After strong-arming auction-search services to stop trespassing on its site, online auctioneer eBay now faces a growing revolt and a PR headache. But eBay has chutzpah in spades. Having shown no mercy toward auction-search businesses, it saw nothing wrong with begging for some itself.eBay's attempt to squash the two dozen or so Web companies that search auction sites played out like a scene from "High Noon", said Bidder's Edge executive James Carney. EBay bullied the auction-search sites into submission and Bidder's Edge acquiesced along with the others - or so it seemed.

Discovering that some of the other companies had struck agreements with eBay, Bidder's Edge says it will resume its patrols of eBay's turf. AuctionWatch CEO Rodrigo Sales said the fact that eBay never followed through on its threat of legal action may have empowered Bidder's Edge to challenge it - and others may soon follow.

Wired News' Craig Bicknell likened eBay to "a business bobbing in the midst of the Web's vast ocean" and building a moat around itself.

"We will take any and all steps necessary to protect our interests and the interests of our users," eBay spokesman Kevin Pursglove told Bicknell. "It's an example of one company trying to grab a free ride on the growth of another. They're using our auction listings to attract eyeballs to sell advertising."

Carney, on the other hand, says Bidder's Edge is merely using the same model for which search and directory sites have been lauded since the Web's early days. "We're no different than a Yahoo for auctions," he told Wired News.

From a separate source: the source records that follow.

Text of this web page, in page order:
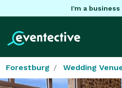
I'm a
Forestburg Wedding
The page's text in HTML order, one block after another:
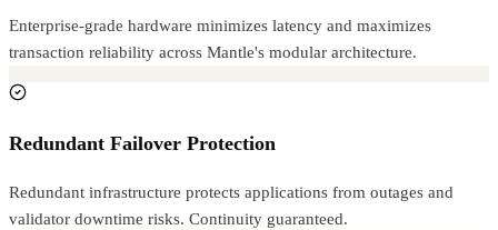
Enterprise-grade hardware minimizes latency and maximizes
transaction reliability across Mantle's modular architecture.
Redundant Failover Protection
Redundant infrastructure protects applications from outages and
validator downtime risks. Continuity guaranteed.
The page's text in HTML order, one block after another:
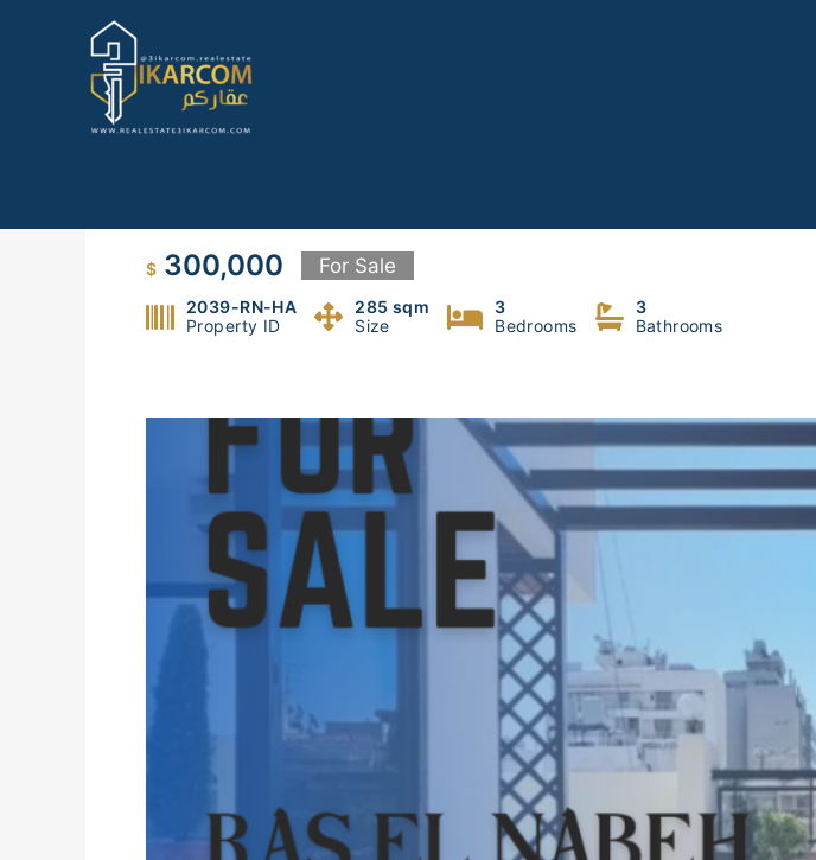
$ 300,000 For Sale
2039-RN-HA
Property ID
285 sqm
Size
3
Bedrooms
3
Bathrooms
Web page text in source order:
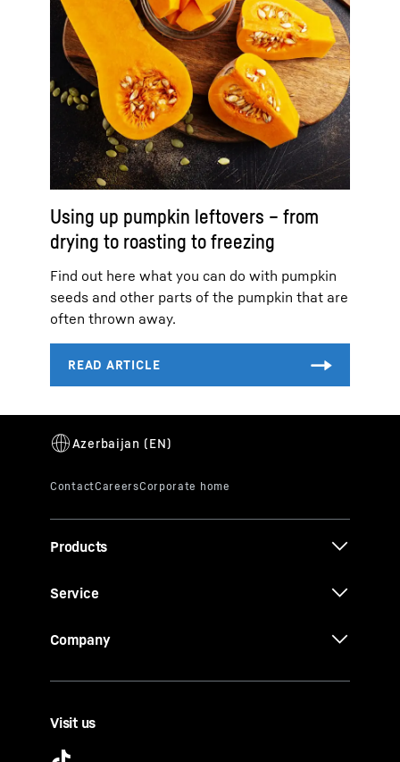
Using up pumpkin leftovers – from
drying to roasting to freezing
Find out here what you can do with pumpkin
seeds and other parts of the pumpkin that are
often thrown away.
Products
Service
Company
Visit us
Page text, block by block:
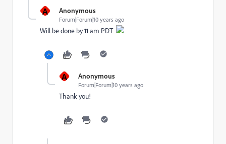
A Anonymous
Forum|Forum|10 years ago
Will be done by 11 am PDT
A Anonymous
Forum|Forum|10 years ago
Thank you!
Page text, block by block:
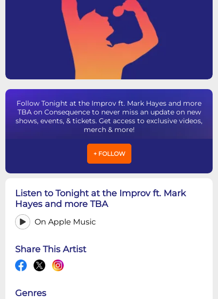
Follow Tonight at the Improv ft. Mark Hayes and more
TBA on Consequence to never miss an update on new
shows, events, & tickets. Get access to exclusive videos,
merch & more!
+ FOLLOW
Listen to Tonight at the Improv ft. Mark
Hayes and more TBA
On Apple Music
Share This Artist
Genres

News.com's Troy Wolverton called eBay "a company under siege", with deep-pocketed competition. Last week, Playboy announced plans to enter the online auction market, joining the Go Network, which set up an auction house last month, and the Microsoft Network-backed coalition of sites, including ExciteAtHome, that plans to share auction listings among its members.

EBay's not a bully, Pursglove told News.com, just concerned with the experience of its users, who, he said, don't get the full eBay experience through these outside sites.

That might not be such a bad thing. Last week, a man who had bilked eBay bidders out of $US37,000 got 14 months in prison. He apparently never delivered on the digital cameras, laptops and gems he had posted for sale.

Last Tuesday, eBay popped its third outage in three days. The ubiquitous Pursglove told Reuters that the company expects an automatic backup system to be working within two weeks. But that doesn't necessarily make the blackouts history.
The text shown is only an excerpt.